Given records Block Start
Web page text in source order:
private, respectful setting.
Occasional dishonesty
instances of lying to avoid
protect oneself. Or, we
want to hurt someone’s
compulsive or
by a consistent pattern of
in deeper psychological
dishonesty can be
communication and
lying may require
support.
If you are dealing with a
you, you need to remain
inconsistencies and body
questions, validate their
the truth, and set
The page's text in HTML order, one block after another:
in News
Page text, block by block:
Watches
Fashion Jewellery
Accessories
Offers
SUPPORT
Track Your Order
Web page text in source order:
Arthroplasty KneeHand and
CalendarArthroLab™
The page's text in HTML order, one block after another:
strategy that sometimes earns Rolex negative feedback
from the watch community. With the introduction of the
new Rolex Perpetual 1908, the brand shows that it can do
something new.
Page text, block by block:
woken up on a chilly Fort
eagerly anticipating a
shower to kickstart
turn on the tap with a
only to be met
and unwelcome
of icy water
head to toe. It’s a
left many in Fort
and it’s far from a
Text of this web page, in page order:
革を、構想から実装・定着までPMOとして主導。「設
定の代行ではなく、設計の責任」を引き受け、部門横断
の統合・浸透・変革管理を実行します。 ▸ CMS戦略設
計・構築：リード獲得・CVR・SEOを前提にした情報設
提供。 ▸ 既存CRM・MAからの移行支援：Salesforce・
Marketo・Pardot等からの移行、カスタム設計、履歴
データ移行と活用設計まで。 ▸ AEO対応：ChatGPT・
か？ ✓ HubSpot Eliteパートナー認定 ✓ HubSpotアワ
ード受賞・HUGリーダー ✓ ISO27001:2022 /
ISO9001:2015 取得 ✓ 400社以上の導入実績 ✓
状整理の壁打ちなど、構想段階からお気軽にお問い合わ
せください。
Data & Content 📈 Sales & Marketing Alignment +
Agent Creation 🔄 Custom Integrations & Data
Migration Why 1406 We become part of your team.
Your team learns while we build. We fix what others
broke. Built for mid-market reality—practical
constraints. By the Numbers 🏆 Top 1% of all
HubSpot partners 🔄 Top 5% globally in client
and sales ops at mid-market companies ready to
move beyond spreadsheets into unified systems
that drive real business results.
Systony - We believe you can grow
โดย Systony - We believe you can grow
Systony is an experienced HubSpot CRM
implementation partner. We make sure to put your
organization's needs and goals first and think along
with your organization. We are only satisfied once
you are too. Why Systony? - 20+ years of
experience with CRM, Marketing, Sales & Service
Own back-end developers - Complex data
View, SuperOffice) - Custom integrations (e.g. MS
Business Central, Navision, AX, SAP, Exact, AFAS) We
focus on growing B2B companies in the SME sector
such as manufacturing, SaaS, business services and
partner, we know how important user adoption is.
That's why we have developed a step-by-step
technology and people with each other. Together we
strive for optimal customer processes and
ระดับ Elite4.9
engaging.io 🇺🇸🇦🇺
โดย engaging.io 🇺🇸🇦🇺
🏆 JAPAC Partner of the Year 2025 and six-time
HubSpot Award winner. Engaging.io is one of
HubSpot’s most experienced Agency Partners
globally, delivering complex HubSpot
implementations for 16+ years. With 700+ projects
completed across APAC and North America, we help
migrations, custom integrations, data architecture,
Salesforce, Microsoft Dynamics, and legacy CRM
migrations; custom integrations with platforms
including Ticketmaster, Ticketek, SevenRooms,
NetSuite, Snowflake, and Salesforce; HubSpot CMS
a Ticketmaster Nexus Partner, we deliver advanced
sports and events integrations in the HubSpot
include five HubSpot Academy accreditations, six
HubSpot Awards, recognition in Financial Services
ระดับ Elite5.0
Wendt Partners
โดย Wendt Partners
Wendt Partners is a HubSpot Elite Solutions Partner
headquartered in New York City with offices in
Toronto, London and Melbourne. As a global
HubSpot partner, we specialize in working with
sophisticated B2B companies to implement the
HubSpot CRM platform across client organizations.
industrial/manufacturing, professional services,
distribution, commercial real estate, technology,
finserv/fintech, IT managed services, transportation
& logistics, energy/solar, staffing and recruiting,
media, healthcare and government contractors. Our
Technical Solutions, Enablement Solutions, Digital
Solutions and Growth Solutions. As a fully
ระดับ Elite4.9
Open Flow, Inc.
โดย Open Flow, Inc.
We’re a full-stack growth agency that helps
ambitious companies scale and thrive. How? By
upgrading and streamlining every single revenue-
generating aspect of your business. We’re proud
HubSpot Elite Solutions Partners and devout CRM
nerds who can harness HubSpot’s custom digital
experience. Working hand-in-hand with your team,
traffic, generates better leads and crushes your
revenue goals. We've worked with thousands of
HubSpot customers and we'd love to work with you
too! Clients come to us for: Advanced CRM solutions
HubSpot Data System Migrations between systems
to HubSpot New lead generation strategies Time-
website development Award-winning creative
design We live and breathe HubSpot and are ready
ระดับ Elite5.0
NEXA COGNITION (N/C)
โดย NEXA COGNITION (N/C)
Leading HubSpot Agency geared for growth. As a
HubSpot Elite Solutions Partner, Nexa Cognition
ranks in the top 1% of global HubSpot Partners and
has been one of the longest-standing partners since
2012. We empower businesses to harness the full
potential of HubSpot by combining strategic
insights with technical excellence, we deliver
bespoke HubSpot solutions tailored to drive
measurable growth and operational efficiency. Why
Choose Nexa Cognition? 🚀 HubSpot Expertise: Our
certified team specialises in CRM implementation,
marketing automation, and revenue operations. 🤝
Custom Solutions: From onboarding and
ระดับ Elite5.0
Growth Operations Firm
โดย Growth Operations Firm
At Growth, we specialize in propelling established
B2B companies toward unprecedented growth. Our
Given records Block End
Write all the entries again precisely as they were given.

Finished exercise:
Web page text in source order:
private, respectful setting.
Occasional dishonesty
instances of lying to avoid
protect oneself. Or, we
want to hurt someone’s
compulsive or
by a consistent pattern of
in deeper psychological
dishonesty can be
communication and
lying may require
support.
If you are dealing with a
you, you need to remain
inconsistencies and body
questions, validate their
the truth, and set
The page's text in HTML order, one block after another:
in News
Page text, block by block:
Watches
Fashion Jewellery
Accessories
Offers
SUPPORT
Track Your Order
Web page text in source order:
Arthroplasty KneeHand and
CalendarArthroLab™
The page's text in HTML order, one block after another:
strategy that sometimes earns Rolex negative feedback
from the watch community. With the introduction of the
new Rolex Perpetual 1908, the brand shows that it can do
something new.
Page text, block by block:
woken up on a chilly Fort
eagerly anticipating a
shower to kickstart
turn on the tap with a
only to be met
and unwelcome
of icy water
head to toe. It’s a
left many in Fort
and it’s far from a
Text of this web page, in page order:
革を、構想から実装・定着までPMOとして主導。「設
定の代行ではなく、設計の責任」を引き受け、部門横断
の統合・浸透・変革管理を実行します。 ▸ CMS戦略設
計・構築：リード獲得・CVR・SEOを前提にした情報設
提供。 ▸ 既存CRM・MAからの移行支援：Salesforce・
Marketo・Pardot等からの移行、カスタム設計、履歴
データ移行と活用設計まで。 ▸ AEO対応：ChatGPT・
か？ ✓ HubSpot Eliteパートナー認定 ✓ HubSpotアワ
ード受賞・HUGリーダー ✓ ISO27001:2022 /
ISO9001:2015 取得 ✓ 400社以上の導入実績 ✓
状整理の壁打ちなど、構想段階からお気軽にお問い合わ
せください。
Data & Content 📈 Sales & Marketing Alignment +
Agent Creation 🔄 Custom Integrations & Data
Migration Why 1406 We become part of your team.
Your team learns while we build. We fix what others
broke. Built for mid-market reality—practical
constraints. By the Numbers 🏆 Top 1% of all
HubSpot partners 🔄 Top 5% globally in client
and sales ops at mid-market companies ready to
move beyond spreadsheets into unified systems
that drive real business results.
Systony - We believe you can grow
โดย Systony - We believe you can grow
Systony is an experienced HubSpot CRM
implementation partner. We make sure to put your
organization's needs and goals first and think along
with your organization. We are only satisfied once
you are too. Why Systony? - 20+ years of
experience with CRM, Marketing, Sales & Service
Own back-end developers - Complex data
View, SuperOffice) - Custom integrations (e.g. MS
Business Central, Navision, AX, SAP, Exact, AFAS) We
focus on growing B2B companies in the SME sector
such as manufacturing, SaaS, business services and
partner, we know how important user adoption is.
That's why we have developed a step-by-step
technology and people with each other. Together we
strive for optimal customer processes and
ระดับ Elite4.9
engaging.io 🇺🇸🇦🇺
โดย engaging.io 🇺🇸🇦🇺
🏆 JAPAC Partner of the Year 2025 and six-time
HubSpot Award winner. Engaging.io is one of
HubSpot’s most experienced Agency Partners
globally, delivering complex HubSpot
implementations for 16+ years. With 700+ projects
completed across APAC and North America, we help
migrations, custom integrations, data architecture,
Salesforce, Microsoft Dynamics, and legacy CRM
migrations; custom integrations with platforms
including Ticketmaster, Ticketek, SevenRooms,
NetSuite, Snowflake, and Salesforce; HubSpot CMS
a Ticketmaster Nexus Partner, we deliver advanced
sports and events integrations in the HubSpot
include five HubSpot Academy accreditations, six
HubSpot Awards, recognition in Financial Services
ระดับ Elite5.0
Wendt Partners
โดย Wendt Partners
Wendt Partners is a HubSpot Elite Solutions Partner
headquartered in New York City with offices in
Toronto, London and Melbourne. As a global
HubSpot partner, we specialize in working with
sophisticated B2B companies to implement the
HubSpot CRM platform across client organizations.
industrial/manufacturing, professional services,
distribution, commercial real estate, technology,
finserv/fintech, IT managed services, transportation
& logistics, energy/solar, staffing and recruiting,
media, healthcare and government contractors. Our
Technical Solutions, Enablement Solutions, Digital
Solutions and Growth Solutions. As a fully
ระดับ Elite4.9
Open Flow, Inc.
โดย Open Flow, Inc.
We’re a full-stack growth agency that helps
ambitious companies scale and thrive. How? By
upgrading and streamlining every single revenue-
generating aspect of your business. We’re proud
HubSpot Elite Solutions Partners and devout CRM
nerds who can harness HubSpot’s custom digital
experience. Working hand-in-hand with your team,
traffic, generates better leads and crushes your
revenue goals. We've worked with thousands of
HubSpot customers and we'd love to work with you
too! Clients come to us for: Advanced CRM solutions
HubSpot Data System Migrations between systems
to HubSpot New lead generation strategies Time-
website development Award-winning creative
design We live and breathe HubSpot and are ready
ระดับ Elite5.0
NEXA COGNITION (N/C)
โดย NEXA COGNITION (N/C)
Leading HubSpot Agency geared for growth. As a
HubSpot Elite Solutions Partner, Nexa Cognition
ranks in the top 1% of global HubSpot Partners and
has been one of the longest-standing partners since
2012. We empower businesses to harness the full
potential of HubSpot by combining strategic
insights with technical excellence, we deliver
bespoke HubSpot solutions tailored to drive
measurable growth and operational efficiency. Why
Choose Nexa Cognition? 🚀 HubSpot Expertise: Our
certified team specialises in CRM implementation,
marketing automation, and revenue operations. 🤝
Custom Solutions: From onboarding and
ระดับ Elite5.0
Growth Operations Firm
โดย Growth Operations Firm
At Growth, we specialize in propelling established
B2B companies toward unprecedented growth. Our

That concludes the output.